• Task to carry out
When the line with "Olhão da Restauração (20)" turns up below, begin repeating exactly, and carry on through the line with "See Main Page For Location info."; no pictures go into the copy.

• Input data
━━━━━━━━━━
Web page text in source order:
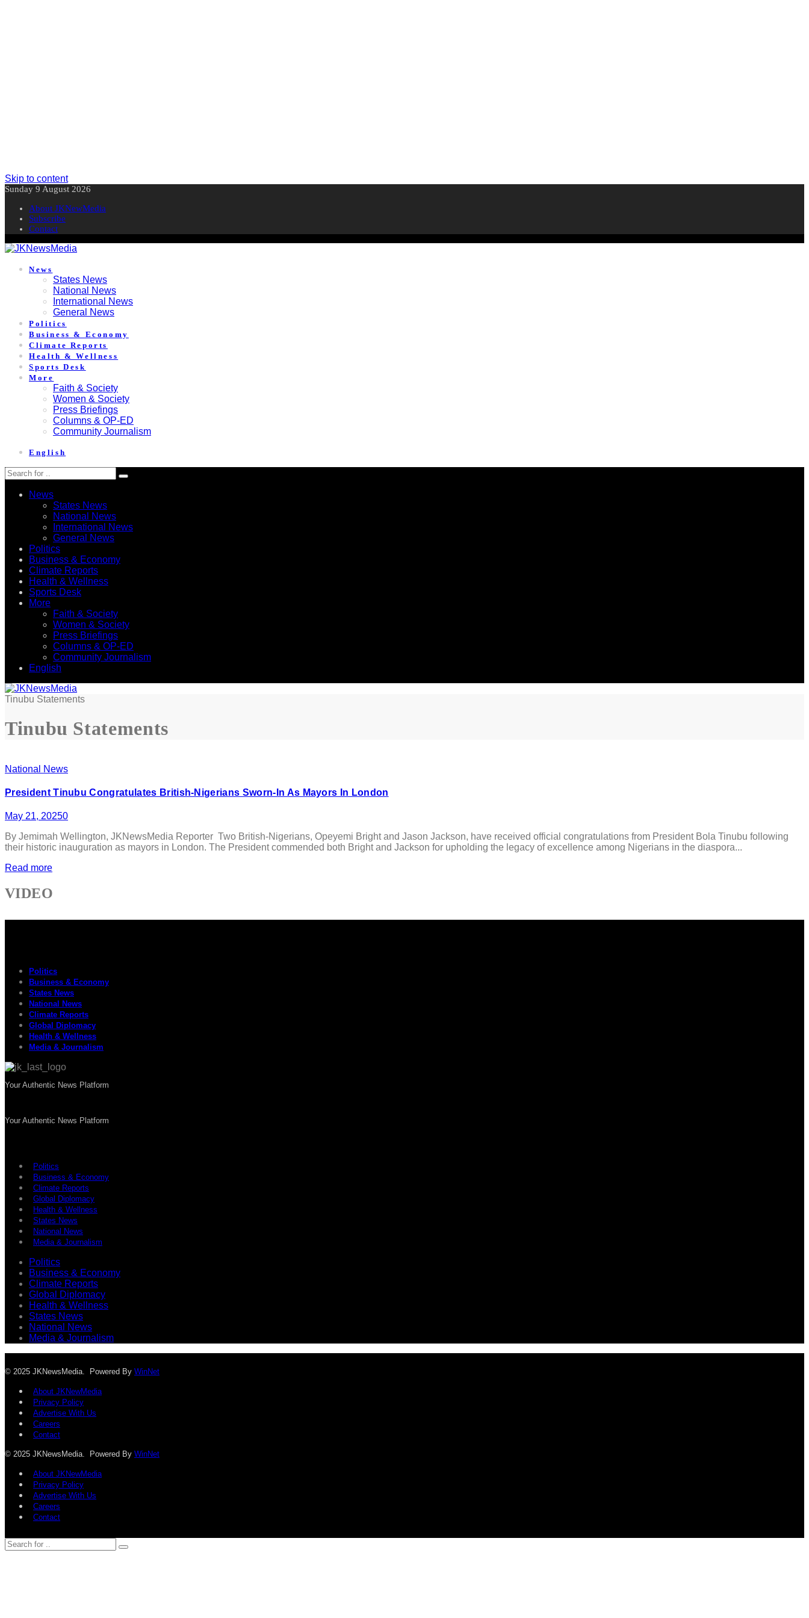
Skip to content
Sunday 9 August 2026
About JKNewMedia
Subscribe
Contact
News
States News
National News
International News
General News
Politics
Business & Economy
Climate Reports
Health & Wellness
Sports Desk
More
Faith & Society
Women & Society
Press Briefings
Columns & OP-ED
Community Journalism
English
News
States News
National News
International News
General News
Politics
Business & Economy
Climate Reports
Health & Wellness
Sports Desk
More
Faith & Society
Women & Society
Press Briefings
Columns & OP-ED
Community Journalism
English
Tinubu Statements
Tinubu Statements
National News
President Tinubu Congratulates British-Nigerians Sworn-In As Mayors In London
May 21, 20250
By Jemimah Wellington, JKNewsMedia Reporter Two British-Nigerians, Opeyemi Bright and Jason Jackson, have received official congratulations from President Bola Tinubu following
their historic inauguration as mayors in London. The President commended both Bright and Jackson for upholding the legacy of excellence among Nigerians in the diaspora...
Read more
VIDEO
Politics
Business & Economy
States News
National News
Climate Reports
Global Diplomacy
Health & Wellness
Media & Journalism
Your Authentic News Platform
Your Authentic News Platform
Politics
Business & Economy
Climate Reports
Global Diplomacy
Health & Wellness
States News
National News
Media & Journalism
Politics
Business & Economy
Climate Reports
Global Diplomacy
Health & Wellness
States News
National News
Media & Journalism
© 2025 JKNewsMedia. Powered By WinNet
About JKNewMedia
Privacy Policy
Advertise With Us
Careers
Contact
© 2025 JKNewsMedia. Powered By WinNet
About JKNewMedia
Privacy Policy
Advertise With Us
Careers
Contact
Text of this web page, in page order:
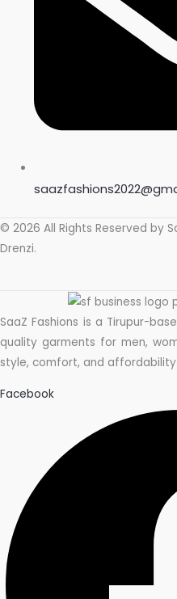
© 2026 All Rights Reserved by
Drenzi.
SaaZ Fashions is a Tirupur-
quality garments for men,
style, comfort, and affordability.
Facebook
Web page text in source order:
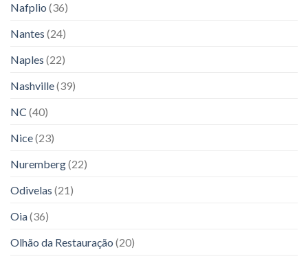
Nafplio (36)
Nantes (24)
Naples (22)
Nashville(39)
NC (40)
Nice(23)
Nuremberg(22)
Odivelas (21)
Oia(36)
Olhão da Restauração (20)
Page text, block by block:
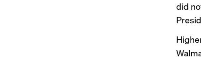
did
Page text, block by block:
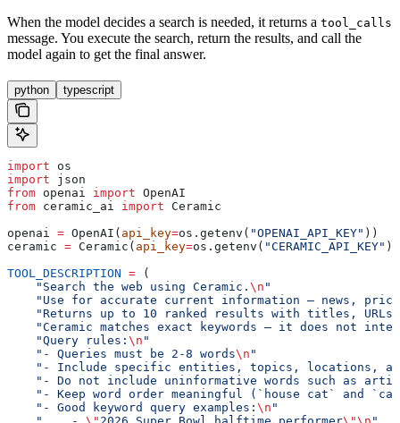
When the model decides a search is needed, it returns a tool_calls
message. You execute the search, return the results, and call the
model again to get the final answer.
python typescript
import os
import json
from openai import OpenAI
from ceramic_ai import Ceramic
openai = OpenAI( api_key=os.getenv( "OPENAI_API_KEY" ))
ceramic = Ceramic( api_key=os.getenv( "CERAMIC_API_KEY" ))
TOOL_DESCRIPTION = (
    "Search the web using Ceramic.
\n "
"Use for accurate current information — news,
"Returns up to 10 ranked results with titles,
"Ceramic matches exact keywords — it does not
    "Query rules:
\n "
    "- Queries must be 2-8 words
\n "
"- Include specific entities, topics, locations,
"- Do not include uninformative words such as
"- Keep word order meaningful (`house cat` and
    "- Good keyword query examples:
\n "
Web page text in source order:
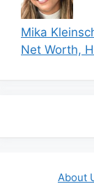
Mika
Net Worth,
About
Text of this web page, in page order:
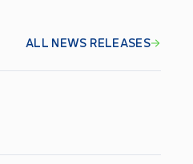
ALL NEWS RELEASES
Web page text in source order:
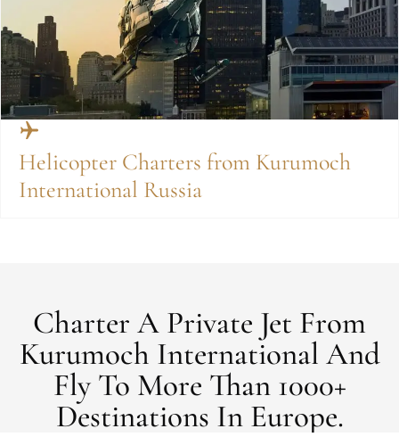
Helicopter Charters from Kurumoch
International Russia
Charter A Private Jet From
Kurumoch International And
Fly To More Than 1000+
Destinations In Europe.
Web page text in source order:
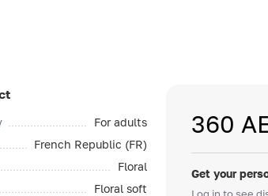
For adults
French Republic (FR)
Floral
Floral soft
360
Get your
Log in to see
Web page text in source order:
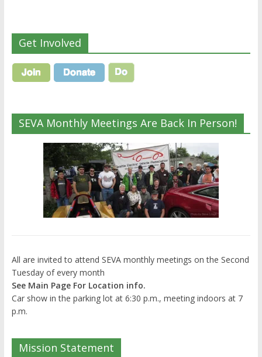
Get Involved
SEVA Monthly Meetings Are Back In Person!
All are invited to attend SEVA monthly meetings on the Second
Tuesday of every month
See Main Page For Location info.
Car show in the parking lot at 6:30 p.m., meeting indoors at 7
p.m.
Mission Statement
━━━━━━━━━━
• Answer section
Olhão da Restauração (20)
Page text, block by block:
did
Page text, block by block:
When the model decides a search is needed, it returns a tool_calls
message. You execute the search, return the results, and call the
model again to get the final answer.
python typescript
import os
import json
from openai import OpenAI
from ceramic_ai import Ceramic
openai = OpenAI( api_key=os.getenv( "OPENAI_API_KEY" ))
ceramic = Ceramic( api_key=os.getenv( "CERAMIC_API_KEY" ))
TOOL_DESCRIPTION = (
    "Search the web using Ceramic.
\n "
"Use for accurate current information — news,
"Returns up to 10 ranked results with titles,
"Ceramic matches exact keywords — it does not
    "Query rules:
\n "
    "- Queries must be 2-8 words
\n "
"- Include specific entities, topics, locations,
"- Do not include uninformative words such as
"- Keep word order meaningful (`house cat` and
    "- Good keyword query examples:
\n "
Web page text in source order:
Mika
Net Worth,
About
Text of this web page, in page order:
ALL NEWS RELEASES
Web page text in source order:
Helicopter Charters from Kurumoch
International Russia
Charter A Private Jet From
Kurumoch International And
Fly To More Than 1000+
Destinations In Europe.
Web page text in source order:
For adults
French Republic (FR)
Floral
Floral soft
360
Get your
Log in to see
Web page text in source order:
Get Involved
SEVA Monthly Meetings Are Back In Person!
All are invited to attend SEVA monthly meetings on the Second
Tuesday of every month
See Main Page For Location info.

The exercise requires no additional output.